According to the latest market research from marketresearch.com
Worldwide demand for primary and secondary batteries is forecast to grow 3.7 percent annually to $84.3 billion in 2012. Increases will be supported by solid growth in the world economy and industrial production. In addition, rising consumer incomes will support demand for both better performing batteries and battery-using consumer devices. Preventing even faster growth will be declining prices for many types of batteries as raw material prices fall from their high levels in 2007.
China will record the largest gains of any national market, stimulated by healthy economic growth, ongoing industrialization efforts and rising per capita income. Annual demand in the country will climb by more than $6 billion from 2007 to 2012, and China will surpass the US to become the largest battery market in the world. Sales increases are also expected to be strong in Argentina, Indonesia, Iran, India, Poland and South Korea for similar reasons.
The more mature battery markets in the US, Western Europe and Japan will all exhibit modest increases, but these markets will continue to remain critical to battery producers, accounting for more than 40 percent of total demand through 2012. Market gains in these areas will be fueled by largely favorable economic conditions and higher income levels. Renewed growth in motor vehicle production following a period of decline will also contribute to battery sales growth in the US and Western Europe.
Lithium-based rechargeable types to present best growth
Among individual products, lithiumbased rechargeable batteries will post the best growth, supported by the immense popularity of electronic devices such as cell phones and portable digital audio players.

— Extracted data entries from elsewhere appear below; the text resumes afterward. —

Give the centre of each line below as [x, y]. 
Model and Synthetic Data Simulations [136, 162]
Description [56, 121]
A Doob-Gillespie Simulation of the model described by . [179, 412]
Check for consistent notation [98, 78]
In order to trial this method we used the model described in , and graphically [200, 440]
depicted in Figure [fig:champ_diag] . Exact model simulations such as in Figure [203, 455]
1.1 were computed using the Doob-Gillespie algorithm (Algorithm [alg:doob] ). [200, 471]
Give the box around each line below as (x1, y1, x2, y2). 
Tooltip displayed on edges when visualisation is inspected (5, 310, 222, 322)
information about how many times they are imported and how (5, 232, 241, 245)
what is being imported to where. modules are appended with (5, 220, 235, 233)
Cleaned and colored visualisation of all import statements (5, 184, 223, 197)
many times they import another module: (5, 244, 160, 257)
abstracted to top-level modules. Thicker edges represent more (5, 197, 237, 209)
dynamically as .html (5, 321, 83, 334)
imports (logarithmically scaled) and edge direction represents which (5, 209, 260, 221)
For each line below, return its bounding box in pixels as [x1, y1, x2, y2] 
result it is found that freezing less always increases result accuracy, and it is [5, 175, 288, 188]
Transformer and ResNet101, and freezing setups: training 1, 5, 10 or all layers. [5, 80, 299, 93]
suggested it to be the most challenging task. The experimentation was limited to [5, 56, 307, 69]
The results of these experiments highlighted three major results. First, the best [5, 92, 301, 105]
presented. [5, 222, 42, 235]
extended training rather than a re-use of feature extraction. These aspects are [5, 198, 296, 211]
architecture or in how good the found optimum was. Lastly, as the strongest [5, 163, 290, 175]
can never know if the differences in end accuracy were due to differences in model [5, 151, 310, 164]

In addition, the emergence of lithium-ion powered hybrid vehicles will provide opportunities for these batteries.
Among primary batteries, lithium and alkaline batteries will see the strongest growth benefitting from the increased use of high drain electrical and electronic devices such as digital cameras, which are traditionally powered by primary batteries. Growth will also be supported by the ongoing conversion from basic, lower-cost zinc-carbon and zinc-chloride dry cells to alkaline and lithium types, particularly in developing regions. As a result of this conversion, sales of zinccarbon and zinc-chloride batteries are forecast to decline slightly through 2012.
Lead-acid battery sales will expand as well, but at a much slower pace, primarily due to expected declines in lead prices from extremely high 2007 levels. In addition, moderating global motor vehicle production and motor vehicle use will limit opportunities in the important automotive market.
Industrial applications to see strongest growth
Sales of batteries used in industrial and other applications will outperform other market segments, stimulated by increases in fixed investment spending and total manufacturing output -- particularly in developing regions. In addition, the rising use of better performing batteries, including nickel metal hydride and lithium ion in a number of industrial applications will support increases. Consumer battery demand will also be solid, supported by growing consumer incomes and heightened use of battery-using consumer devices.